(Recorded data)
Content starts

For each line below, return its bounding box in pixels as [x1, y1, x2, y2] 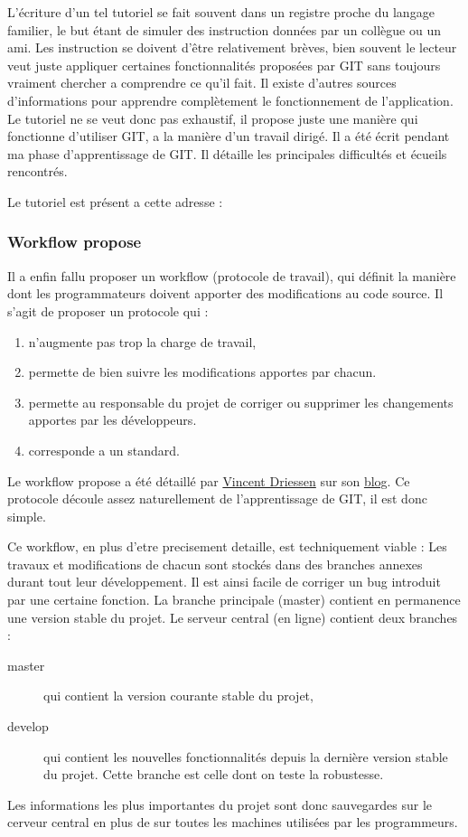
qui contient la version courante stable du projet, [43, 686, 314, 705]
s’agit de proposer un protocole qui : [7, 301, 209, 320]
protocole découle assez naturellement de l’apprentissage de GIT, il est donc [7, 489, 427, 508]
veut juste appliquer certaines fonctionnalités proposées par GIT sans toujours [7, 55, 441, 74]
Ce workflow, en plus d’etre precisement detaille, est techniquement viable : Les [7, 537, 447, 556]
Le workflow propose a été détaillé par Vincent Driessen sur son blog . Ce [7, 471, 410, 490]
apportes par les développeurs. [28, 410, 197, 429]
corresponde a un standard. [28, 440, 180, 459]
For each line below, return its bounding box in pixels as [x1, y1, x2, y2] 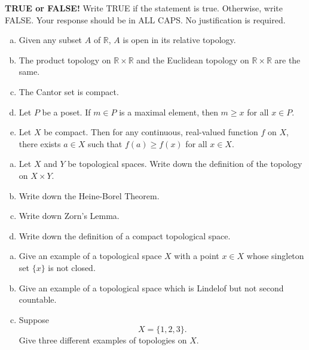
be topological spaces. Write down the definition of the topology [68, 157, 302, 170]
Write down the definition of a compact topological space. [19, 229, 231, 242]
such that [88, 137, 123, 150]
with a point [174, 249, 219, 262]
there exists [19, 137, 61, 150]
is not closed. [48, 261, 96, 273]
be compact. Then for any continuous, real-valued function [44, 126, 258, 138]
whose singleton [246, 249, 304, 262]
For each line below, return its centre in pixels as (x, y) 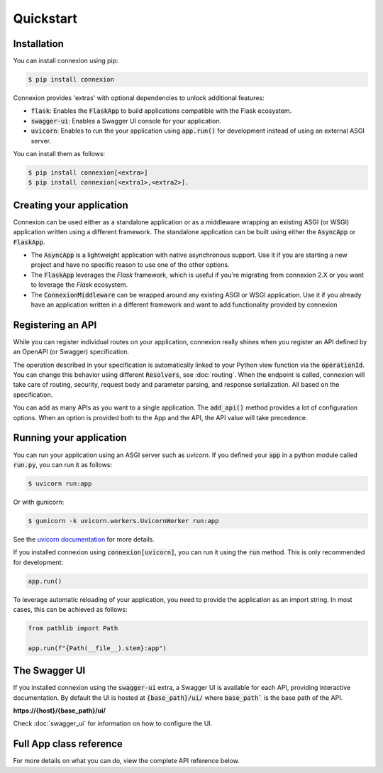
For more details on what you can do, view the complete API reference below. (127, 761)
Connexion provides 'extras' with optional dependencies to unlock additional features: (139, 98)
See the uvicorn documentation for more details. (84, 539)
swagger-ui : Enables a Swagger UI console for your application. (126, 121)
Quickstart (45, 18)
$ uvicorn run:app (60, 483)
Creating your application (71, 205)
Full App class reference (68, 744)

Content ends

● EXERCISE DIRECTIONS
The expected output is every record above, copied exactly, without pictures.

● TASK SOLUTION
For each line below, return its bounding box in pixels as [x1, y1, x2, y2] 
qui contient la version courante stable du projet, [43, 686, 314, 705]
s’agit de proposer un protocole qui : [7, 301, 209, 320]
protocole découle assez naturellement de l’apprentissage de GIT, il est donc [7, 489, 427, 508]
veut juste appliquer certaines fonctionnalités proposées par GIT sans toujours [7, 55, 441, 74]
Ce workflow, en plus d’etre precisement detaille, est techniquement viable : Les [7, 537, 447, 556]
Le workflow propose a été détaillé par Vincent Driessen sur son blog . Ce [7, 471, 410, 490]
apportes par les développeurs. [28, 410, 197, 429]
corresponde a un standard. [28, 440, 180, 459]
For each line below, return its bounding box in pixels as [x1, y1, x2, y2] 
be topological spaces. Write down the definition of the topology [68, 157, 302, 170]
Write down the definition of a compact topological space. [19, 229, 231, 242]
such that [88, 137, 123, 150]
with a point [174, 249, 219, 262]
there exists [19, 137, 61, 150]
is not closed. [48, 261, 96, 273]
be compact. Then for any continuous, real-valued function [44, 126, 258, 138]
whose singleton [246, 249, 304, 262]
For each line below, return its centre in pixels as (x, y) 
For more details on what you can do, view the complete API reference below. (127, 761)
Connexion provides 'extras' with optional dependencies to unlock additional features: (139, 98)
See the uvicorn documentation for more details. (84, 539)
swagger-ui : Enables a Swagger UI console for your application. (126, 121)
Quickstart (45, 18)
$ uvicorn run:app (60, 483)
Creating your application (71, 205)
Full App class reference (68, 744)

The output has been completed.